Un po’ “l’Elogio dell’errore”…

«Infatti! Quando nel 2003 cominciammo l’avventura di Kilowatt, si trattava di un progetto in parte confuso: sapevamo di voler costruire qualcosa per il nostro territorio, così che le persone fossero invogliate a venire a conoscerci, a vedere i nostri spettacoli, ma fu solo mentre lo stavamo effettivamente “costruendo” che ci rendemmo conto che dare vita a un festival era appassionante, che richiedeva una visione artistica, esaltante esattamente come allestire uno spettacolo».

Un percorso simile e parallelo…

«Esatto, parallelo e separato. Dopo tre anni però, ci rendemmo conto che non riuscivamo a coinvolgere davvero il territorio che sembrava rispondere molto poco. Così, ispirandomi al meccanismo delle case editoriali di selezione dei nuovi autori, mi sono detto: “perché non coinvolgere a un gruppo di persone, non addette ai lavori, che in autonomia possano scegliere alcuni spettacoli tra quelli che si propongono per la selezione?”. Le loro scelte saranno certo diverse dalle nostre, che invece ci occupiamo di arti performative in maniera professionale. Per concludere, le prime sere in cui questo gruppo si riuniva, vedere l’operaio, il dirigente INPS, lo studente universitario discutere di teatro contemporaneo con tanta foga e passione ha reso evidente che non avevamo dato vita solo a un espediente (come lo avevamo inteso inizialmente noi), ma a un vero progetto. Un modo per ripensare il rapporto platea/palcoscenico che è diventato un po’ il nostro “marchio di fabbrica”».

Per favore, mi dica che queste riunioni finivano per assomigliare a una riunione di condominio…

«Sì: succedeva proprio così! – (ride) – E m sorprendeva vedere come le persone potessero arrivare a “litigare” per il teatro contemporaneo, per la danza… Ma in definitiva è normale: se ti senti come se avessi scoperto una cosa di valore, poi te ne senti responsabile, non puoi non sentirla essere diventata parte del tuo universo quotidiano, e ti ritrovi a difenderla contro chi non la vede o capisce come l’hai vista o intesa tu».

Cambiando completamente discorso, quest’anno è accaduto un episodio spiacevole: una polemica social ha portato Romeo Castellucci a ritirare la propria partecipazione al festival. Le va di chiosare, a mente fredda, la vicenda?

«Voglio solo aggiungere che abbiamo provato a usare questa sconfitta per rilanciarla in un processo generativo.
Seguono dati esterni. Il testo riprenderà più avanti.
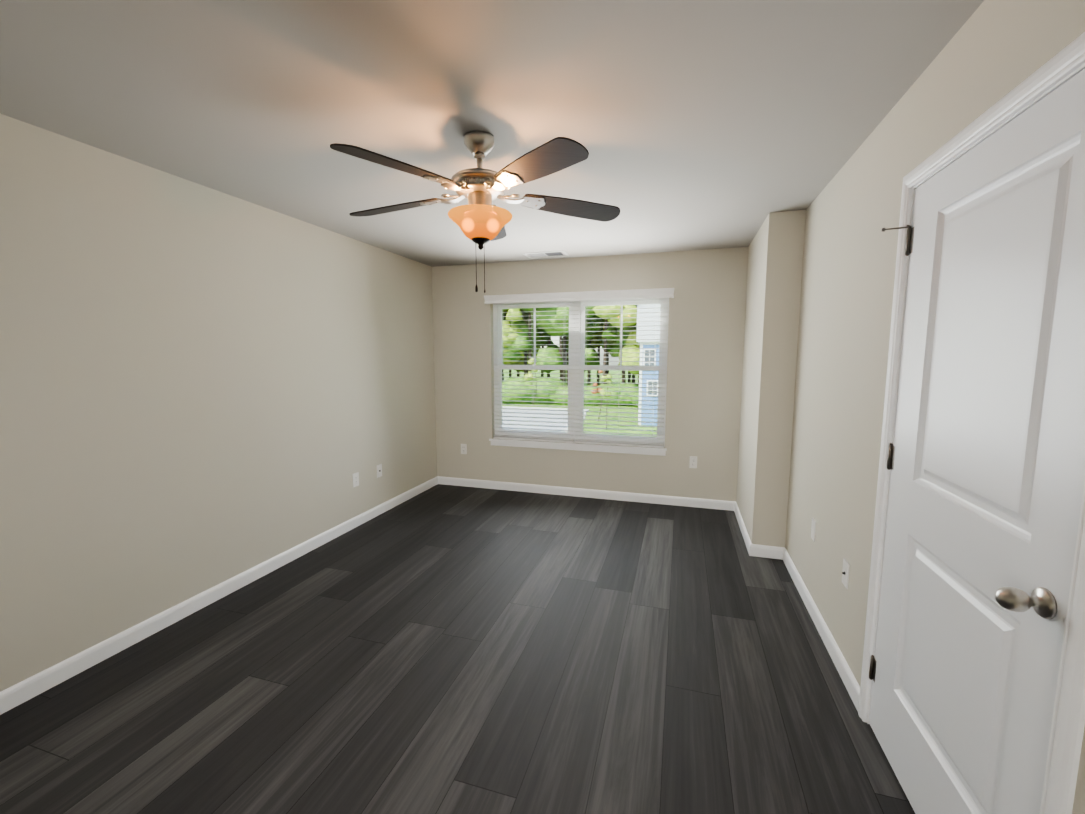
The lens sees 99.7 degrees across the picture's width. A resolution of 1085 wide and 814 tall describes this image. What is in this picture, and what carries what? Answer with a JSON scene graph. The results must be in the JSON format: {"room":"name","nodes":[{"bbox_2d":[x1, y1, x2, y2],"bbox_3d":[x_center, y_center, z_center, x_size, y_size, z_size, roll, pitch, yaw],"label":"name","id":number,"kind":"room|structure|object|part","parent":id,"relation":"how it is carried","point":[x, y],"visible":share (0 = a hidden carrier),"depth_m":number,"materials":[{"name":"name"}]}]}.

Il 20 luglio, al posto dell’incontro sull’opera di Castellucci, abbiamo organizzato questo incontro aperto intitolato “Il linguaggio che siamo diventati”, provando ad analizzare i tre temi che sono emersi da quella discussione: le forme della comunicazione attraverso i social media, il lavoro precario nel mondo dello spettacolo, e il linguaggio di genere».

Kilowatt è capofila di “Be SpectACTive!”, un importante progetto culturale europeo che opera nelle arti performative attraverso attività finalizzate al coinvolgimento di cittadini e spettatori nei processi creativi e organizzativi. Quanto è difficile far sentire la propria voce in un contesto europeo e relativi panorami artistici, così diversi dal nostro?

«Ci sono certo molte differenze. Per esempio è indubbio che, paragonandoci ai nostri cugini francesi, che per vicinanza e identità sono certamente per noi un punto di riferimento, il nostro Fondo unico per lo spettacolo è meno di un terzo rispetto al loro e dei 19 partner europei che fanno parte di questo progetto, noi siamo senz’altro tra i più piccoli se ci riferiamo ai soli bilanci annuali. Però allo stesso tempo non sono d’accordo con chi sostiene che il nostro Paese arranca o è in difficoltà per mancanza di investimenti in cultura. Un problema ovviamente c’è, ma allo stesso tempo, in questo progetto di scambio e collaborazione, ci siamo anche resi conto che noi italiani, sul tema della partecipazione attiva, siamo senza dubbio all’avanguardia, con tantissimi progetti che vengono oggi presi ad esempio in tutta Europa».